### DATA RECORDS

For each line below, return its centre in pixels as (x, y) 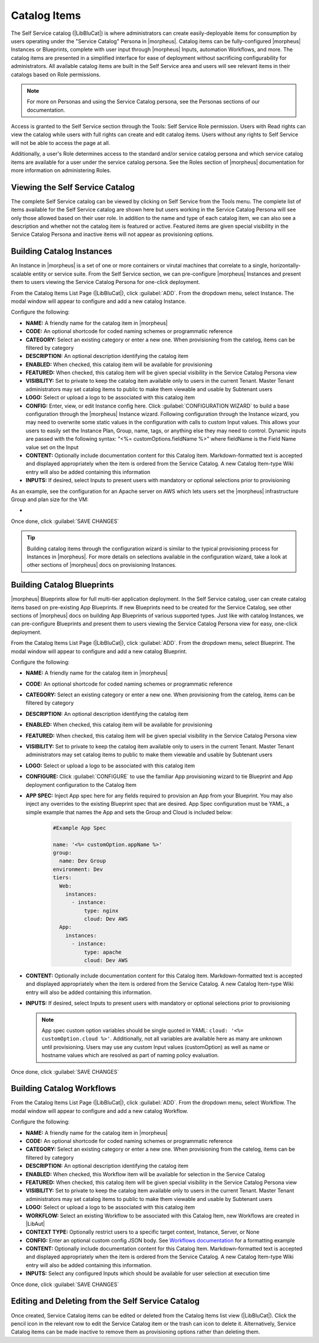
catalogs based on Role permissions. (56, 75)
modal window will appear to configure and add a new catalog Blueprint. (99, 651)
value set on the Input (52, 447)
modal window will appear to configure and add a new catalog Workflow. (100, 1111)
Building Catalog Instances (61, 251)
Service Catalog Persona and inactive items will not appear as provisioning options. (112, 234)
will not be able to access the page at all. (61, 143)
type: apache (103, 952)
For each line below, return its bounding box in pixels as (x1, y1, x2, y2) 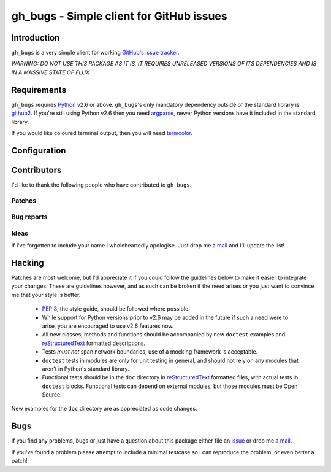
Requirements (11, 85, 67, 95)
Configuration (11, 145, 66, 156)
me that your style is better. (11, 291, 81, 298)
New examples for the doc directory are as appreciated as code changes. (11, 405, 197, 412)
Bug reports (11, 212, 48, 221)
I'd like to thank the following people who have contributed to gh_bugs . (11, 181, 192, 188)
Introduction (11, 33, 60, 43)
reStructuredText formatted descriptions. (42, 339, 146, 347)
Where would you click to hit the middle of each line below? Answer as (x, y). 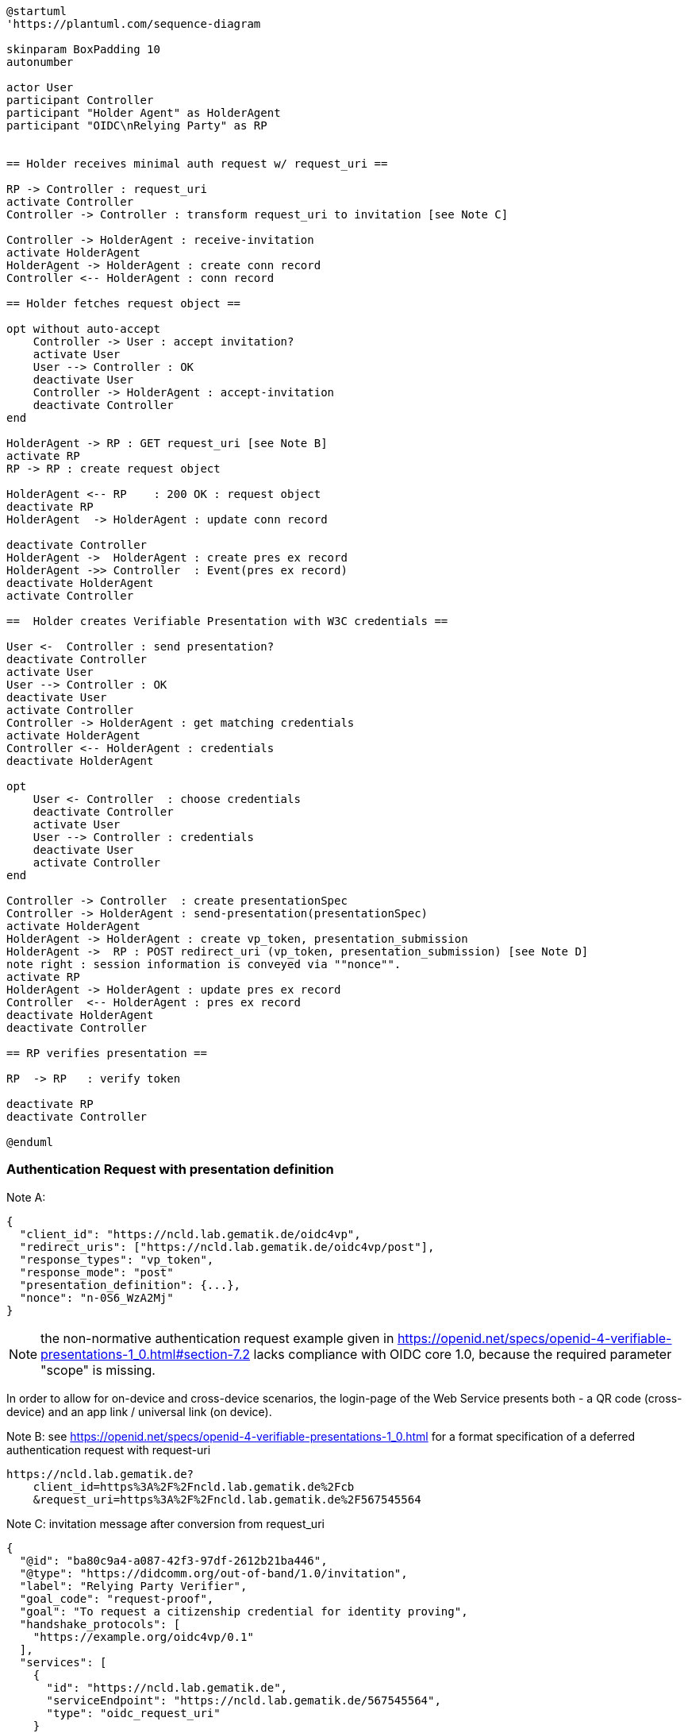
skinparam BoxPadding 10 (83, 49)
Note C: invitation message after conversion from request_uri (165, 1523)
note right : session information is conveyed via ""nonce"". (204, 964)
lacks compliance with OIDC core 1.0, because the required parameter (463, 1354)
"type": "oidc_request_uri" (133, 1713)
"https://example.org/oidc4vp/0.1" (143, 1637)
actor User (40, 87)
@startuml (37, 11)
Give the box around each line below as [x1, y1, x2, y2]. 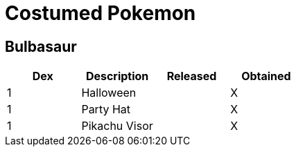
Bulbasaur [5, 37, 77, 55]
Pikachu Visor [81, 119, 153, 133]
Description [85, 69, 149, 84]
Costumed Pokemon [5, 1, 196, 25]
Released [166, 69, 217, 84]
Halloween [81, 86, 137, 100]
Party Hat [81, 102, 131, 117]
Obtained [241, 69, 291, 84]
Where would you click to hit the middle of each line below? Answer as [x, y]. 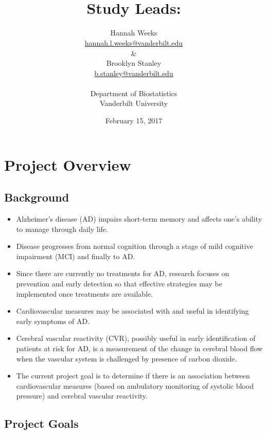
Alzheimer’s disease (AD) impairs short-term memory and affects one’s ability [139, 219]
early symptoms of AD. [53, 321]
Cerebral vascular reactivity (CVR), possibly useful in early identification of [136, 338]
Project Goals [41, 423]
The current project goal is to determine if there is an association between [133, 376]
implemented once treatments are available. [85, 293]
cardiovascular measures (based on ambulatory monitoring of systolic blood [135, 385]
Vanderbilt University [134, 103]
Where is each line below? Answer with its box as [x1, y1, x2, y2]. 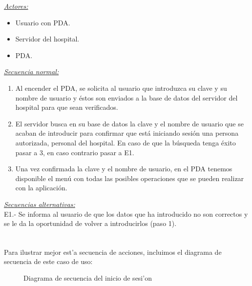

######

**WHAT NEEDS TO BE DONE**
In the entries above, some lines hold the string "appear". Copy each of them.

**TASK SOLUTION**
modal window will appear to configure and add a new catalog Blueprint. (99, 651)
modal window will appear to configure and add a new catalog Workflow. (100, 1111)
Service Catalog Persona and inactive items will not appear as provisioning options. (112, 234)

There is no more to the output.